With his team trailing 7–3 late in the second quarter, Husky quarterback Steve Pelluer fired a low pass towards wideout Paul Skansi. Washington State cornerback Nate Brady looked as if he would smother the ball when Skansi dove over the defender for a catch in the endzone.

Washington State drove the ball 69 yards to open the second half and tie the score at 10. From that point Washington, behind the fine play of their offensive line, took control. Ron "Cookie" Jackson capped an 80-yard drive by running 23 yards to put the Huskies ahead 17–10. Following a Cougar turnover, All-American kicker Chuck Nelson kicked his second field goal of the game to increase the Huskies' lead to 10 points.

The fate of the Cougars was sealed when the score of the USC-UCLA game was announced- the Trojans had engineered the upset. Nelson added a field goal with less than three minutes to play, and the Huskies were off to the Rose Bowl.

===1985 Orange Bowl===

The 1984 Huskies were ranked No. 1 in October, but lost on November 10 to USC at the Coliseum. Although the Trojans would finish the regular season 8–3 and ranked No. 18, this head-to-head result won them the Pac-10 championship and knocked the 10–1 Huskies out of the Rose Bowl.

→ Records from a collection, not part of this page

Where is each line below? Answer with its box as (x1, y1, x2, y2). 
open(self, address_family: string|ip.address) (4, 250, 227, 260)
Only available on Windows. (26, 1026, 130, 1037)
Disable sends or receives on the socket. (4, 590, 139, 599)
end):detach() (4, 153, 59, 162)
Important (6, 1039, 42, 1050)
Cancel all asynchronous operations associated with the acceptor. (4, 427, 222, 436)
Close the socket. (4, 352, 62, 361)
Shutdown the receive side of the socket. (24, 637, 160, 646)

At the end of the regular season, the No. 4 Huskies were invited to play No. 1 BYU in the Holiday Bowl. They declined the invitation and instead accepted an offer to play No. 2 Oklahoma in the Orange Bowl, the first Pac-10 team to do so. The game in Miami versus the Big Eight champions was a more prestigious bowl and offered a more lucrative payout. Oklahoma, if they won their bowl game, was also expected to jump to No. 1 in the final rankings.

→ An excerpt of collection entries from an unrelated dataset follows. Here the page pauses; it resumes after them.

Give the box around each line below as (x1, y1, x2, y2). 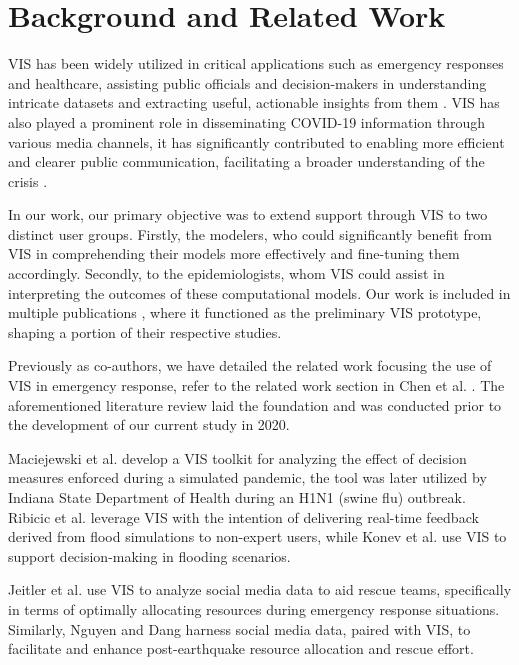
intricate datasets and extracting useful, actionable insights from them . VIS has (8, 92, 500, 113)
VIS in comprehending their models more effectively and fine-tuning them (8, 243, 460, 264)
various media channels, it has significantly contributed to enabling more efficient (8, 131, 505, 152)
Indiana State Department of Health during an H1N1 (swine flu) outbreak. (8, 487, 466, 507)
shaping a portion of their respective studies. (8, 321, 282, 342)
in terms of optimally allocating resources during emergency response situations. (8, 598, 500, 619)
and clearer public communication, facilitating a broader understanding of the (8, 151, 485, 172)
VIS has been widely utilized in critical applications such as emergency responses (8, 53, 504, 74)

Don James was carried off the field on his players' shoulders with his finger held up indicating "No. 1", believing that this win would propel them to the national championship. Unfortunately for the Huskies, unbeaten BYU retained their first position in the final AP and Coaches polls despite playing a much weaker schedule.

===1990 – "All I Saw Was Purple"===

Heading into the 1990 season, the winner of the USC-Washington game had gone to the Rose Bowl in 10 of the previous 13 seasons. The 1990 match would continue that trend. Washington's All-Centennial team was introduced at halftime of the game, while two members of the historic team, Hugh McElhenny and Nesby Glasgow, delivered inspirational talks to the current players. On a bright, sunny day with the temperature reaching 92 degrees Fahrenheit, the crowd of 72,617 witnessed one of the most memorable games in program history.

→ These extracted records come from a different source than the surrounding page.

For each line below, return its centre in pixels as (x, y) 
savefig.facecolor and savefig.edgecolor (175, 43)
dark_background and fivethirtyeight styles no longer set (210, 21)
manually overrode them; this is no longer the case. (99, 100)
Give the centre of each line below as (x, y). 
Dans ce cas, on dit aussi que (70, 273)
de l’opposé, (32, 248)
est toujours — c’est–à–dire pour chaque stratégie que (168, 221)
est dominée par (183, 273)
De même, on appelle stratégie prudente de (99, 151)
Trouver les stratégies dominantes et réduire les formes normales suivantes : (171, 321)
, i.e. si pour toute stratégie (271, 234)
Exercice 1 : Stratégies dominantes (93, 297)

Washington shut out USC for just the third time in 23 seasons, handing the Trojans their worst conference defeat in 30 years. "Student Body Right" was held to only 28 rushing yards as the Husky defense dominated the line of scrimmage. Greg Lewis, the Doak Walker Award winner as the nation's top running back, gained 126 rushing yards as sophomore quarterback Mark Brunell threw for 197 yards for the Huskies, as they rolled to a 24–0 halftime lead.

The Husky defense, led by All-American lineman Steve Emtman, stopped everything the Trojans attempted. The defense would hold USC to 163 total yards and seven first downs for the game. They would record three sacks and put so much pressure on Todd Marinovich that after the game, weary and beaten, he famously said: "I just saw purple. That's all. No numbers, just purple."

===1992 – "A Night To Remember"===

Playing in the first night in stadium history, No. 2 Washington posted a victory against No. 12 Nebraska that provided the loudest recorded moment in the history of Husky Stadium and would be dubbed "A Night To Remember."

Late in the first quarter, Husky punter John Werdel pinned Nebraska on its three yard-line. Crowd noise caused the Husker linemen to false start on consecutive plays, only adding to the frenzy of the crowd.

When Nebraska quarterback Mike Grant dropped back to his own end zone to attempt a pass, Husky roverback Tommie Smith blitzed Grant from his blind side and tackled him for a safety. The deafening roar following the play reverberated off the twin roofs of the stadium. ESPN measured the noise level at over 130 decibels, well above the threshold of pain. The peak recorded level of 133.6 decibels has been the highest ever recorded at a college football stadium.

Holding a 9–7 lead, the Husky offense went into quick-strike mode at the close of the second quarter. Speedy running back Napoleon Kaufman ended an 80-yard drive with a 1-yard scoring run. Walter Bailey intercepted Grant to start the second half, and the Huskies extended their lead when quarterback Billy Joe Hobert threw a 24-yard touchdown pass to a diving Joe Kralik to boost the lead to 23–7. Kicker Travis Hanson later made a pair of field goals second half to cinch a 29–14 win. The victory propelled Washington to the No. 1 ranking in the AP poll the following week.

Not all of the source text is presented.